La guerre italo-ottomane

Autrefois une grande puissance, l’Empire Ottoman n’est plus que l’ombre de lui même au début du XXe siècle.
Attaqué de toute part, il perd régulièrement de larges morceaux de son territoire.

Ici, nous verrons le conflit qui opposa l’Italie à l’Empire Ottoman en 1911 et 1912 et qui donna au pays transalpin la Libye et le Dodécanèse.

 

I - Contexte

Unifié tardivement, l’Italie n’a pas pu participer avec les autres nations européennes à la course aux colonies.Guerre italo ottomane carte
Cependant, pour obtenir des ressources à bas prix et agrandir sa puissance et son prestige, le pays se met à la recherche de territoire à récupérer.

La Libye serait une possibilité intéressante et l’Italie s’y intéresse depuis 1879.
En mars 1911, une importante campagne de lobbying italienne commence pour persuader le peuple de l’intérêt de cette invasion et pour tâter la température chez les autres puissances occidentales.

Le 26 septembre 1911, un ultimatum est envoyé à l’Empire Ottoman pour qu’il cède la Libye.
Celui-ci accepte à la condition que le territoire reste sous suzeraineté ottomane malgré son appartenance à l’Italie.

Ce n’est pas acceptable pour le gouvernement transalpin qui déclare la guerre le 29 septembre 1912.

 

II - La guerre italo-ottomane

L’armée ottomane n’est pas prête pour une guerre moderne.
Son armée est alors en plein processus de restructuration et de modernisation avec l’aide de l’Empire Allemand.
De plus, sa flotte est encore essentiellement constituée de navires de bois.Guerre italo ottomane

La ville de Tripoli est conquise le 3 octobre après un bombardement du port.
Une dernière tentative de négociation est rejetée et les ottomans se préparent à la défense de la province. Ne pouvant recevoir de renforts, la défense sera assurée par 8 000 turcs et 20 000 bédouins qui sont organisés par les officiers turcs.

Les italiens commencent le conflit avec une force d’invasion de 20 000 hommes (jugée largement suffisante par l’état major) qui débarque le 10 octobre.
Plusieurs villes d’importance sont prisent mais ils butent et sont repoussés devant Benghazi.
Après quelques revers, la force d’invasion est portée à 100 000 hommes.

Ils engagent aussi de nouveaux moyens comme des automitrailleuses ou des avions pour observer et bombarder (on avait évoqué l’utilisation de l’aviation dans ce conflit ici).

Le conflit s’enlise un peu avec des italiens contrôlant la côte et des ottomans qui contrôlent l’intérieur des terres.
Une offensive italienne vers l’intérieur fut arrêtée par une force 10 fois inférieure dirigée par Mustapha Kemal.
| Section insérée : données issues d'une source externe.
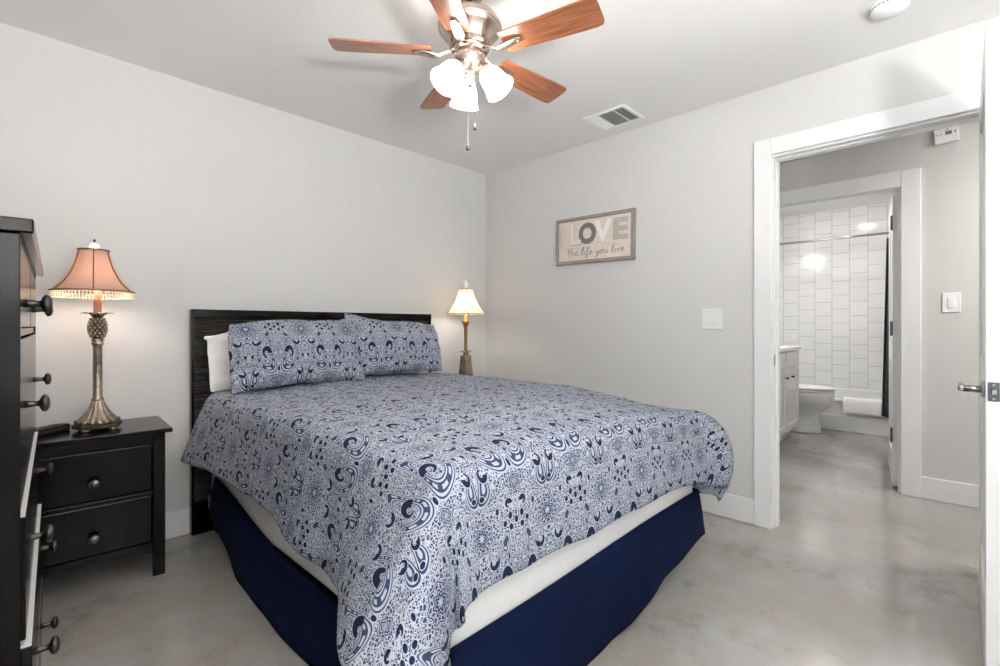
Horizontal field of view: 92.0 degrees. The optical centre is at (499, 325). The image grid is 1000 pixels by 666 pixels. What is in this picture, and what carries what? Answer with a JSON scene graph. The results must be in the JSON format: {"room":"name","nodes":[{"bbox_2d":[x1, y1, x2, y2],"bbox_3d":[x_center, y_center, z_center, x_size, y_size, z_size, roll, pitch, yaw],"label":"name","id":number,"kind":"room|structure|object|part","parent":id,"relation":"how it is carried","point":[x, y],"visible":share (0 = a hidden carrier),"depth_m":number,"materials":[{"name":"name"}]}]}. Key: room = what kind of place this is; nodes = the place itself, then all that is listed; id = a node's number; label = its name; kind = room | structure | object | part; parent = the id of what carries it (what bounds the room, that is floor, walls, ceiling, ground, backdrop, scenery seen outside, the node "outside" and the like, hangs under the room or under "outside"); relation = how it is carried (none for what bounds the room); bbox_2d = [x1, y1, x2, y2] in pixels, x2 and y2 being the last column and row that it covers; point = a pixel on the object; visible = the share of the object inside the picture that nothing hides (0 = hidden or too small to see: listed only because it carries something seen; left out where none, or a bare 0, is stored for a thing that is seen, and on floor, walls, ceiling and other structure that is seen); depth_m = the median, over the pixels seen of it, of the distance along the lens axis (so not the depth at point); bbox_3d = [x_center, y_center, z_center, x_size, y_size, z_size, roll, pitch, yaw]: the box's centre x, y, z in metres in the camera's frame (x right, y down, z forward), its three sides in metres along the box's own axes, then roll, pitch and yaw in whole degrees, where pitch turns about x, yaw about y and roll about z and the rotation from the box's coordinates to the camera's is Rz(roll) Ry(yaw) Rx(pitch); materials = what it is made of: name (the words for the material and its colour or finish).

Alors officier ottoman, il deviendra le premier président de la Turquie le 29 octobre 1923.

D’autres opérations mineures eurent lieu au Yémen avec des manœuvres de diversion de la part des italiens à la fin 1911.

L’Italie occupa aussi les îles du Dodécanèse malgré la colère de l’empire austro-hongrois qui avait peur qu’une trop lourde défaite ottomane ne pousse les grecs et les serbes à avoir des envies de conquête.
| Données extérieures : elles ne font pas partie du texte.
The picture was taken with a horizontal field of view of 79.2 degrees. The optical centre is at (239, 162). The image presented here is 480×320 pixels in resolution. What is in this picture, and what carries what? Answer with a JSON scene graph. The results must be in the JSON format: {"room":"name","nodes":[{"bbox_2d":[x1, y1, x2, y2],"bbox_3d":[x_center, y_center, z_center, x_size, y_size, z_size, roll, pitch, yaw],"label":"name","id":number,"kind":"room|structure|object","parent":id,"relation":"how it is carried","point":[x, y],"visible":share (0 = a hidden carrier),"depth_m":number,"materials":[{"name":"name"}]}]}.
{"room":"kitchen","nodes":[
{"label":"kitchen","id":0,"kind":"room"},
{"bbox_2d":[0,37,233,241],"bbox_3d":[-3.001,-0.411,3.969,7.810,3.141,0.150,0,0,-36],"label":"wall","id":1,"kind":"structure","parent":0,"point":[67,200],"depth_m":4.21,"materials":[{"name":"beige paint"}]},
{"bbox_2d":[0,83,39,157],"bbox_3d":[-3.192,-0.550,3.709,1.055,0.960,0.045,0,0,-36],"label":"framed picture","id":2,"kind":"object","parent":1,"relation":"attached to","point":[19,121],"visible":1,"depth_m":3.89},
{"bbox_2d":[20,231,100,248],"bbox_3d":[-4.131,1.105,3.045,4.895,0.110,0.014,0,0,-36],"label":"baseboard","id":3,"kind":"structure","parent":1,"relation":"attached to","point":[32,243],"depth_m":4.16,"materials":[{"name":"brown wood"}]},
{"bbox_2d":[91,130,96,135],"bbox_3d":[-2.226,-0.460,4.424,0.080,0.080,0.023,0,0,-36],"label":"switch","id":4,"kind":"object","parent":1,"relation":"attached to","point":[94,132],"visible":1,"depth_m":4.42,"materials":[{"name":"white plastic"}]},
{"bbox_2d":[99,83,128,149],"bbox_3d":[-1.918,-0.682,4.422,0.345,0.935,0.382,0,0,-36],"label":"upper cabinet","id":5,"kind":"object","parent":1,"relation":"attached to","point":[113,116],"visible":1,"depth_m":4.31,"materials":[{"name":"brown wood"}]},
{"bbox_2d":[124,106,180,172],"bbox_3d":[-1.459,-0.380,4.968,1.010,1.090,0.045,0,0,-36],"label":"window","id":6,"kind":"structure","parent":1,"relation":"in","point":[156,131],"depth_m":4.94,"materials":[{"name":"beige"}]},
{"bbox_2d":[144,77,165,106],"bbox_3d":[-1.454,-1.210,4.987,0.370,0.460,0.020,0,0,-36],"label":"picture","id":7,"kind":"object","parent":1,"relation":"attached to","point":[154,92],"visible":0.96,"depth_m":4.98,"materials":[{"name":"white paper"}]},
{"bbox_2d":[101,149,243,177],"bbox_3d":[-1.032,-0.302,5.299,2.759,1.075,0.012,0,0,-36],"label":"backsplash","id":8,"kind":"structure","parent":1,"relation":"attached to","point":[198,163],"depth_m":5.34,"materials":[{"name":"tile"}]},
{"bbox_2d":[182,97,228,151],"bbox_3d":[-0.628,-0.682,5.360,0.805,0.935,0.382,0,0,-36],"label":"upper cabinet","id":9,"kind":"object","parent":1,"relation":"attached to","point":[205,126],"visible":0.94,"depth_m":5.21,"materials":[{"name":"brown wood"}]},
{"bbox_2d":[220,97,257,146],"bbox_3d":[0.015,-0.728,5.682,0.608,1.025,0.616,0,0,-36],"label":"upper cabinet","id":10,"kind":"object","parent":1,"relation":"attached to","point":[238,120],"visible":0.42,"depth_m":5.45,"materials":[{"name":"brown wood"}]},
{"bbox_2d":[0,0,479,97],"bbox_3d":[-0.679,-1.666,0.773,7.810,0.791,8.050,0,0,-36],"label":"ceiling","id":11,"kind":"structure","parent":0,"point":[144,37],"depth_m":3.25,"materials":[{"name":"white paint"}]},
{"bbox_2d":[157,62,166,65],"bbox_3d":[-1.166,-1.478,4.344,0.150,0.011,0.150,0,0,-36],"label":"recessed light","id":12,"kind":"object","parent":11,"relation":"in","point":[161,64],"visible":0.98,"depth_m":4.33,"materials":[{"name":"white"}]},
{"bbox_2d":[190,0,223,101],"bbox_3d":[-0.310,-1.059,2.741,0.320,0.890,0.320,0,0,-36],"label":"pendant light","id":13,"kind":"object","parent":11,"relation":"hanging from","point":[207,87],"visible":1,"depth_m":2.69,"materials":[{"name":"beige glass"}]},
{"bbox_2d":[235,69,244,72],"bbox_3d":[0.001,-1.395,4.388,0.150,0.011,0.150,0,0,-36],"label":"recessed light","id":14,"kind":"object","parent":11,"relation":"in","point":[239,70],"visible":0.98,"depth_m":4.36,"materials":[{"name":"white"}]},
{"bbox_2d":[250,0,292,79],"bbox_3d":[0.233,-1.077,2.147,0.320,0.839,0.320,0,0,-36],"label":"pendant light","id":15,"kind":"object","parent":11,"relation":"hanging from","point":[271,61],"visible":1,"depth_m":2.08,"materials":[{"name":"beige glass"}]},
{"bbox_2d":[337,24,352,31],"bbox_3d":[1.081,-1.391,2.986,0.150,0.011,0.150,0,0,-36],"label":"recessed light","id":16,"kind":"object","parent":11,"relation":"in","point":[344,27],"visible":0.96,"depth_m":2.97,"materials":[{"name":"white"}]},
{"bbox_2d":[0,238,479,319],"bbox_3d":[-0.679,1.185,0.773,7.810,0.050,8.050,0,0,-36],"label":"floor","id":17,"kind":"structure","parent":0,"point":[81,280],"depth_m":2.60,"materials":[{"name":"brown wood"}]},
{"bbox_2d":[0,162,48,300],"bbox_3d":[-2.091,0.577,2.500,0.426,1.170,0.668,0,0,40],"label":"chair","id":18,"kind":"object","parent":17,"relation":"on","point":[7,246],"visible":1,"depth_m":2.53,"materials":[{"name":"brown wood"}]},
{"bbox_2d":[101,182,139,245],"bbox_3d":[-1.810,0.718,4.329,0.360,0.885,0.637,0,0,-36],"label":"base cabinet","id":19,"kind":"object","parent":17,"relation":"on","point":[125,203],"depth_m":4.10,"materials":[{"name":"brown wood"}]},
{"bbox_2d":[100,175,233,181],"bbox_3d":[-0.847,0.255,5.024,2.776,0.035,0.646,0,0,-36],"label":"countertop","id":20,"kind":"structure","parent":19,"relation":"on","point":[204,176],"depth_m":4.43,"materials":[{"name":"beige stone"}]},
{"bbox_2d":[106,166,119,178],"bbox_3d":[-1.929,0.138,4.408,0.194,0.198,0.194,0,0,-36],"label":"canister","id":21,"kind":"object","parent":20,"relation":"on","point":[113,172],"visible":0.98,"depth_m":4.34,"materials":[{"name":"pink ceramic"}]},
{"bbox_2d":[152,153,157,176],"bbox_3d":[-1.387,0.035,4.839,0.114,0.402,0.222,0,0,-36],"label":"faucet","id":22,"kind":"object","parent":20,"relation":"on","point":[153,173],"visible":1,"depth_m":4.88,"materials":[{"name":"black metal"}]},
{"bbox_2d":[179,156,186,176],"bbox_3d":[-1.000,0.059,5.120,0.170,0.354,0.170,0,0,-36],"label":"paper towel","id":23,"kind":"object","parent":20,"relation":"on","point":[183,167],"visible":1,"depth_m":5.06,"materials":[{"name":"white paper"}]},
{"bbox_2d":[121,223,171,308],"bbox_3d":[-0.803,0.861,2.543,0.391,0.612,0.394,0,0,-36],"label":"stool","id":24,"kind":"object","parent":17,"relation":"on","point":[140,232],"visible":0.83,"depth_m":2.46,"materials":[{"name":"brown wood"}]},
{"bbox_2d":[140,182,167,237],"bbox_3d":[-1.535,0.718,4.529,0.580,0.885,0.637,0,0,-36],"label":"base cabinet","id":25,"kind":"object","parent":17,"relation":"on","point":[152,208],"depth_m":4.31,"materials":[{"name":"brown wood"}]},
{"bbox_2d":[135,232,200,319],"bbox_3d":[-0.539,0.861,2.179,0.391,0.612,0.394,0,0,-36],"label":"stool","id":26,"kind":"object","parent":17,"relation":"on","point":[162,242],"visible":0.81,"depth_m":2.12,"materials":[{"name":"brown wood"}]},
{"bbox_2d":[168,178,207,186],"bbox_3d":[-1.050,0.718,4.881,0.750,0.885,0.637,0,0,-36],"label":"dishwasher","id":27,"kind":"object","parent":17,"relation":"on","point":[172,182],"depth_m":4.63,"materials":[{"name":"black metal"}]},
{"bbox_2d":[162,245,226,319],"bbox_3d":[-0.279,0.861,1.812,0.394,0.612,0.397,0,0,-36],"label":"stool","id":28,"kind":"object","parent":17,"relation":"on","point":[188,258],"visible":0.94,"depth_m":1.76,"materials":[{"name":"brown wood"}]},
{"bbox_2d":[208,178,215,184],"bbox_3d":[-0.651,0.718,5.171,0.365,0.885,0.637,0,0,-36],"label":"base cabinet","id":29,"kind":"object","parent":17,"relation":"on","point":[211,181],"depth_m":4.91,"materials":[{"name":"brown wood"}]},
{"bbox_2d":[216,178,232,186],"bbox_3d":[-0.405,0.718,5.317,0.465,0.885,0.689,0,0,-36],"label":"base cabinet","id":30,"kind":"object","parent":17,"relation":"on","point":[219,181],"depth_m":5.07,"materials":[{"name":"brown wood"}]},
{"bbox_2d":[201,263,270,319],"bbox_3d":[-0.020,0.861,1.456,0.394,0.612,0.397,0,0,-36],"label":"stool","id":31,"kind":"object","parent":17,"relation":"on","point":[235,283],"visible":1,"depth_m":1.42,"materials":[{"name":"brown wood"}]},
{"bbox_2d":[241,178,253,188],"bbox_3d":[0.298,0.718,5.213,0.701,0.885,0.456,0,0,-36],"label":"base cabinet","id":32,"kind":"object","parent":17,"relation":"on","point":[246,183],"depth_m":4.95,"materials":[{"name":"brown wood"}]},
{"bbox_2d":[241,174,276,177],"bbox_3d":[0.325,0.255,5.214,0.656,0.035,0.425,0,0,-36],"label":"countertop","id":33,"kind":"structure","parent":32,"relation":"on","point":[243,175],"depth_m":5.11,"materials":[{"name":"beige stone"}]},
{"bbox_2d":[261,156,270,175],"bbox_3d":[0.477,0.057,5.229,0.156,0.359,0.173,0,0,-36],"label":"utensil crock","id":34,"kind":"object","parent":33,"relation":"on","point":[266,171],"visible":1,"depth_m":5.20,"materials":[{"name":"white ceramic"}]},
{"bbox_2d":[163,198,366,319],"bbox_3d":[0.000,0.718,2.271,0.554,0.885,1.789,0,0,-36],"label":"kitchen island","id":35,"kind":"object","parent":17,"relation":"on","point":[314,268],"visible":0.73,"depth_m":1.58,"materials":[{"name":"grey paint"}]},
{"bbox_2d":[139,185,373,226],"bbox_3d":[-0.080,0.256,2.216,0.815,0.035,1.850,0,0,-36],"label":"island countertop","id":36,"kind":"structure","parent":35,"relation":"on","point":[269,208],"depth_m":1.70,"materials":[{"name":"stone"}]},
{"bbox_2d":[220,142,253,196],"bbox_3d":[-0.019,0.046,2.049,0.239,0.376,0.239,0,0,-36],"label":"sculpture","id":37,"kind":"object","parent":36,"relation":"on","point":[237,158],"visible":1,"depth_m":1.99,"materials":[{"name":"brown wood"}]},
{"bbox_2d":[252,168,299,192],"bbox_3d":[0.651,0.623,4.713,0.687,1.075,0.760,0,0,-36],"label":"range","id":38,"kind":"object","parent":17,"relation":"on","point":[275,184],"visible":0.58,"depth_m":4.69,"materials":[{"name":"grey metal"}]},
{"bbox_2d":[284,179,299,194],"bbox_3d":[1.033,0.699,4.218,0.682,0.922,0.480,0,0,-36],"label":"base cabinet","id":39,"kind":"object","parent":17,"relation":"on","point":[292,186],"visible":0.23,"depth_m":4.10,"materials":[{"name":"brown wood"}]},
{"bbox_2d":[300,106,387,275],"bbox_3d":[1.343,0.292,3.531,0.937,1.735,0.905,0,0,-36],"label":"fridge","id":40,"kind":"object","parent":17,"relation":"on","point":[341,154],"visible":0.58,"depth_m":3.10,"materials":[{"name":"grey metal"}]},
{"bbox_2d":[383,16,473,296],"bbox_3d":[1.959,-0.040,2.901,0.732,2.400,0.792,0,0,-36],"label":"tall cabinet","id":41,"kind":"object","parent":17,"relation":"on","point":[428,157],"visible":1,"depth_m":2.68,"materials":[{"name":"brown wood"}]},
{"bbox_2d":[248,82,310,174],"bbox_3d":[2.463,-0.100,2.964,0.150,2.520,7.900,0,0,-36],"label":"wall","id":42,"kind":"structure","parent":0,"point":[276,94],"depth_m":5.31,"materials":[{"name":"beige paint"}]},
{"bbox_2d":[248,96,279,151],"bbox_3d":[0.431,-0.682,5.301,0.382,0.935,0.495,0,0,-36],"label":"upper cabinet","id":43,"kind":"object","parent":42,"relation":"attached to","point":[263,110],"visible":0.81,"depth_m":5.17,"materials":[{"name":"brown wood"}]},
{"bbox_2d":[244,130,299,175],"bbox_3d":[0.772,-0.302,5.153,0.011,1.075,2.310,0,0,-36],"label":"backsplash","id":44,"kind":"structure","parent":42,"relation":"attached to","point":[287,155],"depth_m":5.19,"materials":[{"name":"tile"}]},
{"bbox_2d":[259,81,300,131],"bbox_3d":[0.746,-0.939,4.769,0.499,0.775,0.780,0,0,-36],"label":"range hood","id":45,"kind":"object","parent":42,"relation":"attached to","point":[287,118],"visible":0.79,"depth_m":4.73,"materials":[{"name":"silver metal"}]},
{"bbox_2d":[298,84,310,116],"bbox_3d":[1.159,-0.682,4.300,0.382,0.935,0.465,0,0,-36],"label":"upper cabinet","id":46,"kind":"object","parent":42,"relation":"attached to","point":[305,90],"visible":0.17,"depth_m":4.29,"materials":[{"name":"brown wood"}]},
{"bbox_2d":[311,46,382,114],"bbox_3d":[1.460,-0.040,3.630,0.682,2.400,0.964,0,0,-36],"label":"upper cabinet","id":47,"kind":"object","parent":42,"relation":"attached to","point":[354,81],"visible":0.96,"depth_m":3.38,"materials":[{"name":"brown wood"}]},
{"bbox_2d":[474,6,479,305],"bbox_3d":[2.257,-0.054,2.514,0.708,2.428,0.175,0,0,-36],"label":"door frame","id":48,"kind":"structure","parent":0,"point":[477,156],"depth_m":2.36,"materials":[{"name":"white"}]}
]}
Et effectivement, en septembre 1912, la Bulgarie, la Grèce et la Serbie se prépare à la guerre.
Le 8 octobre, c’est le début de la première guerre balkanique et les italiens profitent de leur avantage pour sortir du conflit.

La paix est signée à Lausanne le 18 octobre 1912.

 

III - Conséquences du conflitPetit journal conquete libye par l italie

Les italiens sont les grands gagnants de cette guerre.
Ils perdent 3 421 morts (1 432 dans les combats et 1 948 de maladie) et comptent 4 220 blessés.
En face, l’Empire Ottoman déplore la perte de 14 000 hommes.

Le traité de paix donne à l’Italie les provinces de Tripolitaine, de Cyrénaïque et de Fezzan qui formeront la Libye italienne.
Le contrôle de cette région restera partielle jusqu’aux opérations de « pacification »menées dans les années 1920.

Les italiens gardent également le contrôle des îles du Dodécanèse.
L’armistice de la Première Guerre Mondiale spécifié que ces îles devaient revenir à la Grèce mais la défaite de l’armée grecque face à la Turquie ans le conflit qui les oppose après guerre (et où s’illustre le Giorgios Averoff) crée une situation non prévue dans le traité de Lausanne.
L’Italie annexe donc ces territoires en 1923.